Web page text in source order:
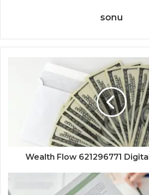
sonu
Wealth Flow 621296771
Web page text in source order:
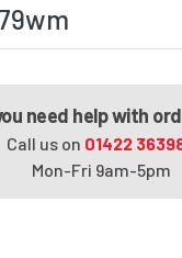
need help with
Call us on 01422
Mon-Fri 9am-5pm
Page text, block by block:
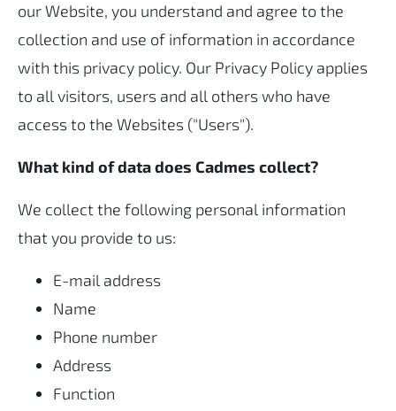
our Website, you understand and agree to the
collection and use of information in accordance
with this privacy policy. Our Privacy Policy applies
to all visitors, users and all others who have
access to the Websites ("Users").
What kind of data does Cadmes collect?
We collect the following personal information
that you provide to us:
E-mail address
Name
Phone number
Address
Function
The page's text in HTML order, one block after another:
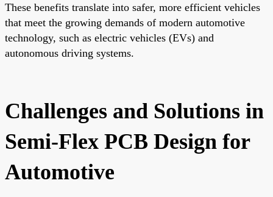
These benefits translate into safer, more efficient vehicles
that meet the growing demands of modern automotive
technology, such as electric vehicles (EVs) and
autonomous driving systems.
Challenges and Solutions in
Semi-Flex PCB Design for
Automotive
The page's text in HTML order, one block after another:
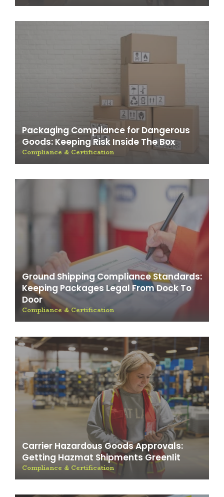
_ _ _ _ _
Repeat the listing word for word, and skip every picture it contains.

Task result:
Web page text in source order:
sonu
Wealth Flow 621296771
Web page text in source order:
need help with
Call us on 01422
Mon-Fri 9am-5pm
Page text, block by block:
our Website, you understand and agree to the
collection and use of information in accordance
with this privacy policy. Our Privacy Policy applies
to all visitors, users and all others who have
access to the Websites ("Users").
What kind of data does Cadmes collect?
We collect the following personal information
that you provide to us:
E-mail address
Name
Phone number
Address
Function
The page's text in HTML order, one block after another:
These benefits translate into safer, more efficient vehicles
that meet the growing demands of modern automotive
technology, such as electric vehicles (EVs) and
autonomous driving systems.
Challenges and Solutions in
Semi-Flex PCB Design for
Automotive
The page's text in HTML order, one block after another:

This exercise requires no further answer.